The Machine Learning Moving Average (MLMA) is a responsive moving average making use of the weighting function obtained Gaussian Process Regression method. Characteristic such as responsiveness and smoothness can be adjusted by the user from the settings.
The moving average also includes bands, used to highlight possible reversals.
🔶 USAGE
The Machine Learning Moving Average smooths out noisy variations from the price, directly estimating the underlying trend in the price.
A higher "Window" setting will return a longer-term moving average while increasing the "Forecast" setting will affect the responsiveness and smoothness of the moving average, with higher positive values returning a more responsive moving average and negative values returning a smoother but less responsive moving average.
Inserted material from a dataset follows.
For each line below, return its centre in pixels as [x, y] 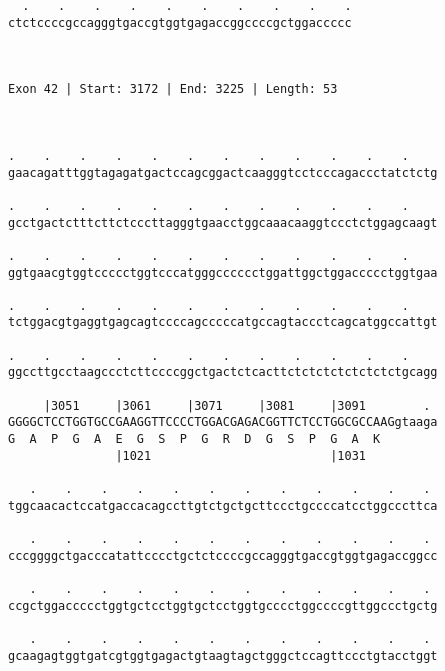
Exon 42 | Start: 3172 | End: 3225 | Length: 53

Do note that an excessively high "Forecast" setting will result in overshoots, with the moving average having a poor fit with the price.
The moving average color is determined according to the estimated trend direction based on the bands described below, shifting to blue (default) in an uptrend and fushia (default) in downtrends.
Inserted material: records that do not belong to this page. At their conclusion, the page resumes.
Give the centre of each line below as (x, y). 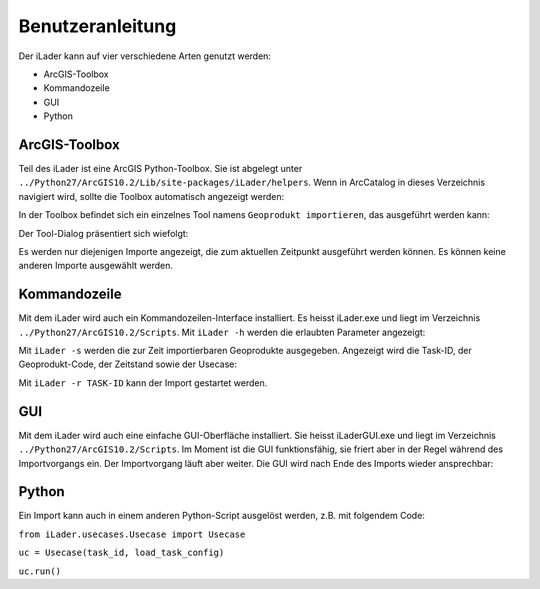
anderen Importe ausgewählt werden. (96, 266)
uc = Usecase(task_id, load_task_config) (121, 553)
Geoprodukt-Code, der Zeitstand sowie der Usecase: (128, 364)
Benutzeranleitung (97, 26)
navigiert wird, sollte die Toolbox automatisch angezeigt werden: (151, 196)
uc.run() (40, 571)
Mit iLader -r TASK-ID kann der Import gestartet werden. (143, 382)
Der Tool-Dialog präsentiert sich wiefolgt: (103, 233)
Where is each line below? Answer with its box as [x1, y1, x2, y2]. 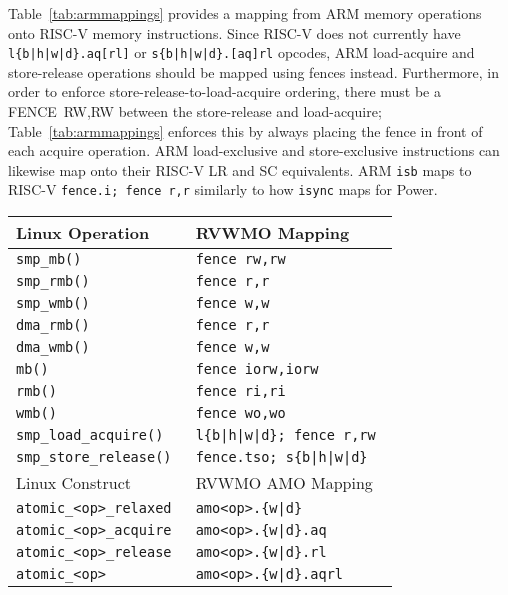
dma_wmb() [16, 339, 90, 356]
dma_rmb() [16, 317, 90, 334]
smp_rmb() [16, 273, 90, 290]
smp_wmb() [16, 295, 90, 312]
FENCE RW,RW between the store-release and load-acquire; [8, 101, 382, 122]
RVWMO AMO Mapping [195, 471, 373, 495]
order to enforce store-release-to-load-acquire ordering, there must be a [8, 81, 441, 102]
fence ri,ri [195, 383, 286, 400]

The upper and lower extremities represent the range within which price movements likely fluctuate.
Signals are generated when the price crosses above or below the band extremities, with turning points being highlighted by colored circles on the chart.
🔶 SETTINGS
Window: Calculation period of the moving average. Higher values yield a smoother average, emphasizing long-term trends and filtering out short-term fluctuations.
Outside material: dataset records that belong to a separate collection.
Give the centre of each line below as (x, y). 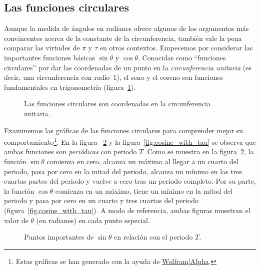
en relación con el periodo (153, 237)
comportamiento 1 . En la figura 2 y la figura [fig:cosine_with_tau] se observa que (130, 141)
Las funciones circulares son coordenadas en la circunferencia (117, 104)
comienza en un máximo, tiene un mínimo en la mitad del (144, 190)
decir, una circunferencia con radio (57, 77)
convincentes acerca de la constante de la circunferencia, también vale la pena (123, 38)
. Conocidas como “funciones (182, 57)
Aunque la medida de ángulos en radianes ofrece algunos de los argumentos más (126, 28)
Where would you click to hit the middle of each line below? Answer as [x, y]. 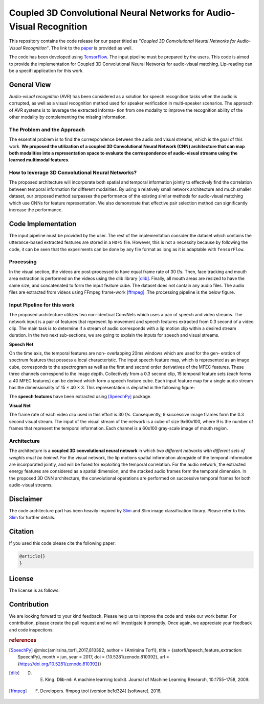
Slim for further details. [32, 518]
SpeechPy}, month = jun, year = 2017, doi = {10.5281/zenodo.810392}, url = [94, 657]
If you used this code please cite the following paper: [62, 543]
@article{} [32, 556]
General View [30, 85]
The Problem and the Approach [47, 129]
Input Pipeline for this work [42, 305]
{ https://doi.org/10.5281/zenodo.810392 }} [60, 664]

Forecast: Sets the projection horizon for Gaussian Process Regression. Higher values create a more responsive moving average but will result in more overshoots, potentially worsening the fit with the price. Negative values will result in a smoother moving average.
Sigma: Controls the standard deviation of the Gaussian kernel, influencing weight distribution. Higher Sigma values return a longer-term moving average.
Multiplicative Factor: Adjusts the upper and lower extremity bounds, with higher values widening the bands and lowering the amount of returned turning points.